Hardware Assisted Memory VirtualizationAt the moment, there are two main MMU virtualization technologies on the market. The first was introduced by Intel in the Nehalem processor family and this new feature is called Extended Page Tables (EPT). The second was introduced by AMD in the Barcelona processor family under the name Rapid Virtualization Indexing (RVI). In principle, both technologies perform the same functionality, and differ only in very deep technical details, the study of which I neglected because of their insignificance for my work.
So, the main advantage of both technologies is that now the new MMU can simultaneously launch two address search processes in Page Tables. The first process looks for a pair of VA - PAs in the Page Table of your virtual machine, another process searches for a PA - HA pair in the Page Table, which is managed by VMM. The second Page Table is called Extended (sometimes Nested) Page Table. Once both pairs are found, the MMU writes the resulting VA - PA pair to the TLB. Since both tables are now available, MMU needs no content for the Shadow Page Table. Another important point is that now that both tables are separated from each other, the virtual machine can safely manage its own Page Table without control from the VMM.

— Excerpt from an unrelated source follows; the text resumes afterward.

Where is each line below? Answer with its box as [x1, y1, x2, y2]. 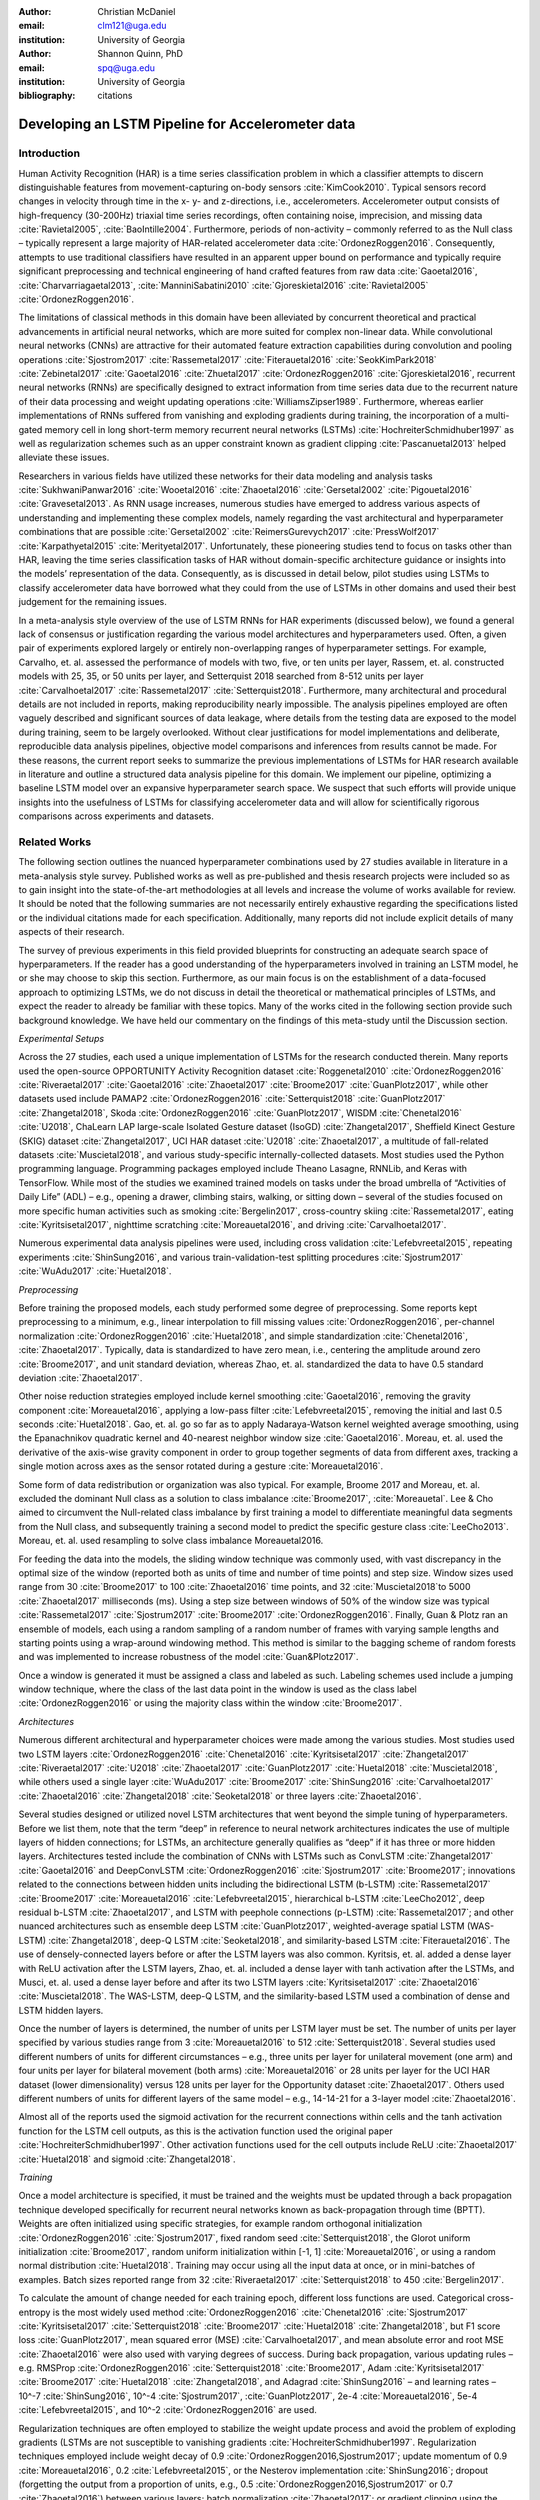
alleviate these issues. [18, 451, 110, 464]
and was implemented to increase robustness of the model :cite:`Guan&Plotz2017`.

Well, another significant difference in the Nehalem architecture is that TLB has now introduced a new field Virtual Processor ID. In older processors, this field was not present, and when the processor was switched from the context of one virtual machine to the context of another virtual machine, all TLB content was deleted for security reasons. Now, with the help of VPID, this can be avoided and, accordingly, again reduce the number of cases of TLB miss.
The only noted problem of such a solution is the higher cost of TLB miss for one simple reason - every time the MMU does not find the correct MMU address pair in the TLB, it is necessary to search again in two tables. That is why, when vSphere discovers that it is running on a Nehalem processor, it necessarily uses large pages. Next week I will try to finish disabling support for large pages on all our ESXi hosts and post the performance results - in my first
article I mentioned the results of disabling Large Pages on one of the production servers.
For a number of reasons, from laziness and attempts to make the material more accessible to my ignorance, I omitted quite a lot of different nuances and details. For example, such as various types of TLBs and processors, an additional level of memory translation from Linear Address to Virtual Address, differences in working with memory in different operating systems, etc. Criticism of the quality of the material, technical inaccuracies, tricky questions, well, in general, any lively interest is welcome, because they will help all of us to fill our gaps in knowledge.
The main sources of my inspiration and information were Wikipedia and this is the
document , for which I would like to say many thanks to their authors.